[YOUR GOAL]: A word-for-word reproduction of the data below is needed, with no pictures in it.

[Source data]
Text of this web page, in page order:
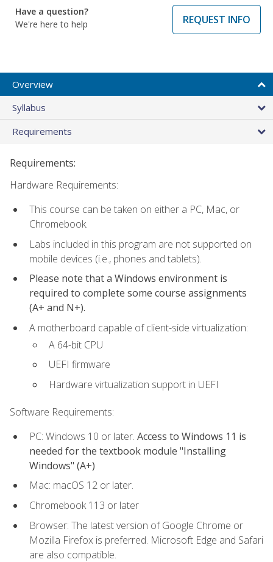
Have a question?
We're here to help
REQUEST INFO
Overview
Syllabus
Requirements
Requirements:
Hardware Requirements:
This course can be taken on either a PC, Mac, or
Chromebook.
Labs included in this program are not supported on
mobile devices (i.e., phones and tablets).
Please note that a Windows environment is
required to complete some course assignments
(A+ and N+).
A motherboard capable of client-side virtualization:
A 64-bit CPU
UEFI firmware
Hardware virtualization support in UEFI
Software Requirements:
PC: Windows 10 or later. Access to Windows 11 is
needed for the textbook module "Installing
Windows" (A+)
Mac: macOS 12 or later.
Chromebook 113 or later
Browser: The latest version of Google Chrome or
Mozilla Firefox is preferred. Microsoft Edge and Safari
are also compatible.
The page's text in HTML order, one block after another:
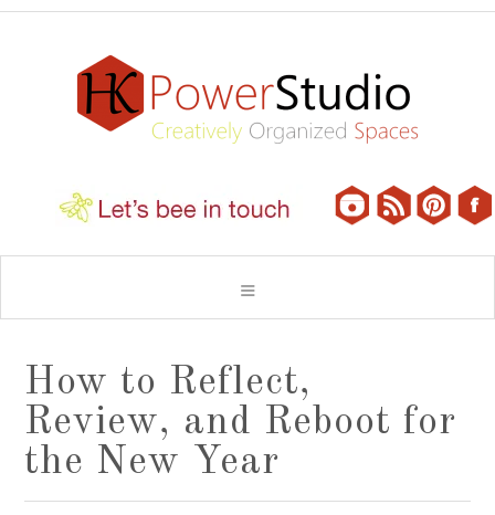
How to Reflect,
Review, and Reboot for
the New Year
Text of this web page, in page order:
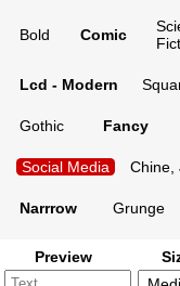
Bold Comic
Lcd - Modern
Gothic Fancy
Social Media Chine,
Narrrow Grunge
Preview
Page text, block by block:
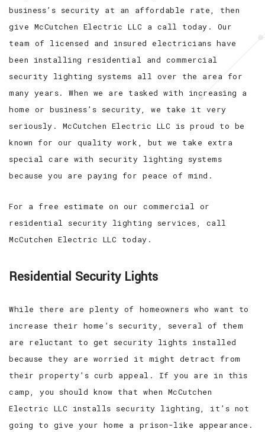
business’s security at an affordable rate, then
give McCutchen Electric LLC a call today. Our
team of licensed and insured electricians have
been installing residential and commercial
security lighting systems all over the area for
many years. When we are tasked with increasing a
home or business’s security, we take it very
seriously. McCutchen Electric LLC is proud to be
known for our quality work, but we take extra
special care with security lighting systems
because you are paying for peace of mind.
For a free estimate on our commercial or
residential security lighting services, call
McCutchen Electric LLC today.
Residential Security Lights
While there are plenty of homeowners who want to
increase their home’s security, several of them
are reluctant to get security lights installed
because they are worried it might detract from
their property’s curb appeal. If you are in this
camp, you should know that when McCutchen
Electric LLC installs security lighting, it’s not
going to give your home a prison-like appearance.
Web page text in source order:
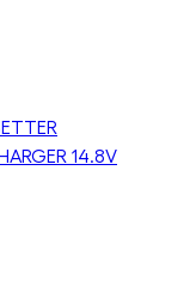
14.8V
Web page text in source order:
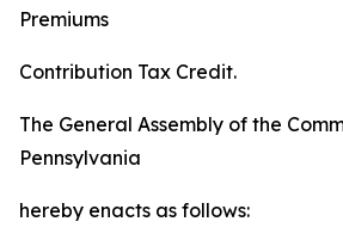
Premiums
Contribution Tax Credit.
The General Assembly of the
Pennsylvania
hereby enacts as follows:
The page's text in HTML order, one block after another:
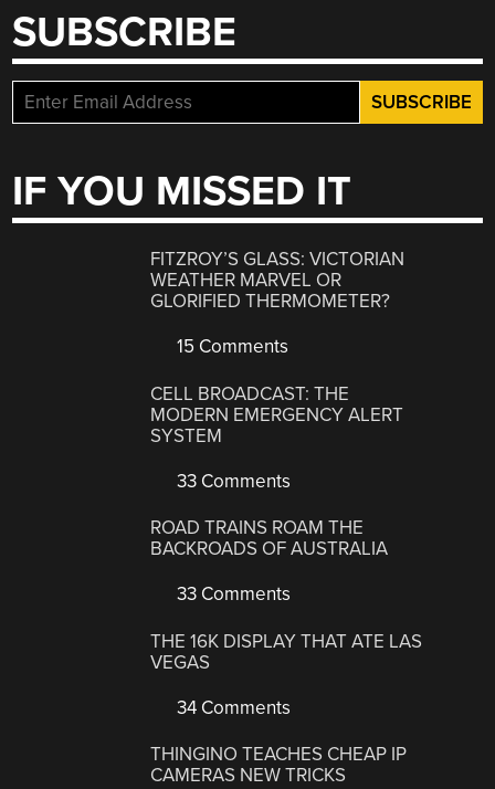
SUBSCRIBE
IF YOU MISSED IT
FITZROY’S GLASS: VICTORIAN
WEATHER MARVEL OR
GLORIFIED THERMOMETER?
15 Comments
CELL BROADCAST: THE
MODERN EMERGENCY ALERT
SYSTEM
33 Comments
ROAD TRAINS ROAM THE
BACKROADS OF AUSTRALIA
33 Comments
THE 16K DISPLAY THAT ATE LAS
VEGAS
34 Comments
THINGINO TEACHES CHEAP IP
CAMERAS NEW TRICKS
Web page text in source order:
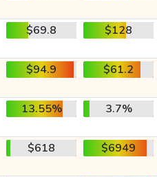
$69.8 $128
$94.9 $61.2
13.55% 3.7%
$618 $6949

[EXERCISE OUTPUT]:
Text of this web page, in page order:
Have a question?
We're here to help
REQUEST INFO
Overview
Syllabus
Requirements
Requirements:
Hardware Requirements:
This course can be taken on either a PC, Mac, or
Chromebook.
Labs included in this program are not supported on
mobile devices (i.e., phones and tablets).
Please note that a Windows environment is
required to complete some course assignments
(A+ and N+).
A motherboard capable of client-side virtualization:
A 64-bit CPU
UEFI firmware
Hardware virtualization support in UEFI
Software Requirements:
PC: Windows 10 or later. Access to Windows 11 is
needed for the textbook module "Installing
Windows" (A+)
Mac: macOS 12 or later.
Chromebook 113 or later
Browser: The latest version of Google Chrome or
Mozilla Firefox is preferred. Microsoft Edge and Safari
are also compatible.
The page's text in HTML order, one block after another:
How to Reflect,
Review, and Reboot for
the New Year
Text of this web page, in page order:
Bold Comic
Lcd - Modern
Gothic Fancy
Social Media Chine,
Narrrow Grunge
Preview
Page text, block by block:
business’s security at an affordable rate, then
give McCutchen Electric LLC a call today. Our
team of licensed and insured electricians have
been installing residential and commercial
security lighting systems all over the area for
many years. When we are tasked with increasing a
home or business’s security, we take it very
seriously. McCutchen Electric LLC is proud to be
known for our quality work, but we take extra
special care with security lighting systems
because you are paying for peace of mind.
For a free estimate on our commercial or
residential security lighting services, call
McCutchen Electric LLC today.
Residential Security Lights
While there are plenty of homeowners who want to
increase their home’s security, several of them
are reluctant to get security lights installed
because they are worried it might detract from
their property’s curb appeal. If you are in this
camp, you should know that when McCutchen
Electric LLC installs security lighting, it’s not
going to give your home a prison-like appearance.
Web page text in source order:
14.8V
Web page text in source order:
Premiums
Contribution Tax Credit.
The General Assembly of the
Pennsylvania
hereby enacts as follows:
The page's text in HTML order, one block after another:
SUBSCRIBE
IF YOU MISSED IT
FITZROY’S GLASS: VICTORIAN
WEATHER MARVEL OR
GLORIFIED THERMOMETER?
15 Comments
CELL BROADCAST: THE
MODERN EMERGENCY ALERT
SYSTEM
33 Comments
ROAD TRAINS ROAM THE
BACKROADS OF AUSTRALIA
33 Comments
THE 16K DISPLAY THAT ATE LAS
VEGAS
34 Comments
THINGINO TEACHES CHEAP IP
CAMERAS NEW TRICKS
Web page text in source order:
$69.8 $128
$94.9 $61.2
13.55% 3.7%
$618 $6949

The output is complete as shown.